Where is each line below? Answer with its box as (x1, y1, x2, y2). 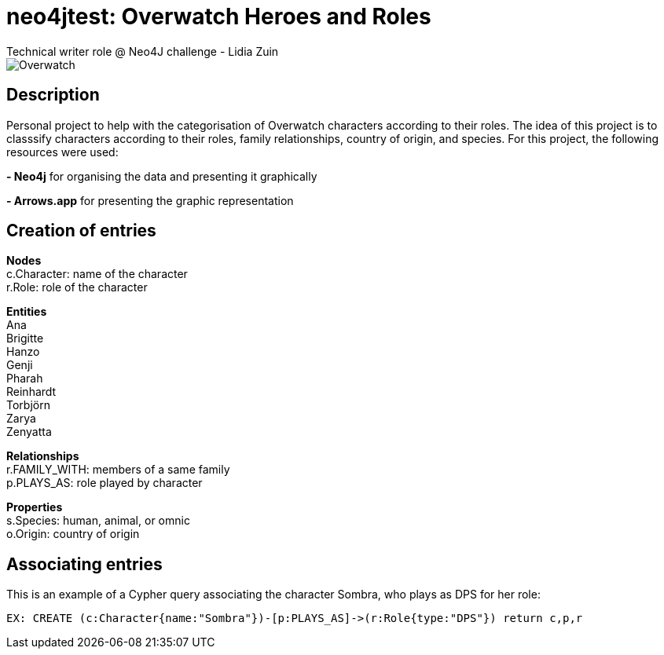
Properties (6, 500, 63, 514)
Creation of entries (6, 221, 156, 241)
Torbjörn (6, 398, 50, 412)
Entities (6, 305, 47, 319)
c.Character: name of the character (6, 267, 188, 281)
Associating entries (6, 554, 163, 574)
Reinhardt (6, 385, 57, 399)
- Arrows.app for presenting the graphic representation (6, 193, 294, 207)
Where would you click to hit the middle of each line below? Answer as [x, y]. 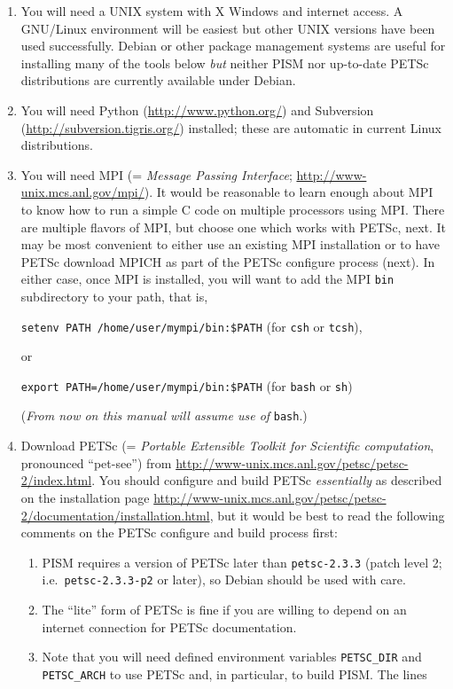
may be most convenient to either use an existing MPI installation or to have [230, 244]
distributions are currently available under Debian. [158, 80]
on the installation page [85, 497]
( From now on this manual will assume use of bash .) [164, 415]
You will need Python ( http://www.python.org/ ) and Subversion [197, 110]
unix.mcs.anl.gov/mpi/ [82, 192]
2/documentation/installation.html [115, 515]
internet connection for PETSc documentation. [169, 626]
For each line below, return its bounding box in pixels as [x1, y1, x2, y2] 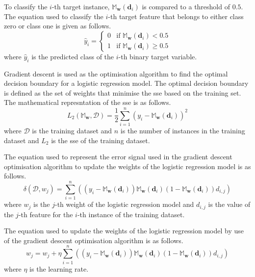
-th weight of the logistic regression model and [54, 199, 194, 209]
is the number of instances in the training [120, 126, 245, 136]
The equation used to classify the [4, 11, 103, 21]
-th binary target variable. [118, 51, 197, 61]
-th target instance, [51, 1, 110, 11]
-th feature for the [18, 209, 73, 219]
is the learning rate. [29, 263, 89, 274]
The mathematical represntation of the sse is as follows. [4, 97, 171, 107]
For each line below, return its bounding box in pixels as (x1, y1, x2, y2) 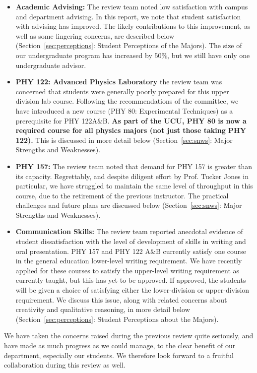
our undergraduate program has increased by (15, 50, 152, 60)
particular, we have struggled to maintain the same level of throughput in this (15, 181, 253, 191)
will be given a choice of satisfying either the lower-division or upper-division (15, 285, 250, 295)
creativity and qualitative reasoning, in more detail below (15, 304, 190, 314)
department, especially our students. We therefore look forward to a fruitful (4, 350, 234, 360)
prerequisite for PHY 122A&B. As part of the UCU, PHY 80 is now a (15, 115, 247, 125)
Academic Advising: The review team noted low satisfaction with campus (15, 1, 248, 11)
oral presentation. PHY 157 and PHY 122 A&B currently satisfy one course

### Activity
Your task is to reproduce exactly the lines from the start of the data above through the line containing "may be most", leaving every picture out.

### Reply
Where is each line below? Answer with its box as (x1, y1, x2, y2). 
Properties (6, 500, 63, 514)
Creation of entries (6, 221, 156, 241)
Torbjörn (6, 398, 50, 412)
Entities (6, 305, 47, 319)
c.Character: name of the character (6, 267, 188, 281)
Associating entries (6, 554, 163, 574)
Reinhardt (6, 385, 57, 399)
- Arrows.app for presenting the graphic representation (6, 193, 294, 207)
Where would you click to hit the middle of each line below? Answer as [x, y]. 
may be most convenient to either use an existing MPI installation or to have [230, 244]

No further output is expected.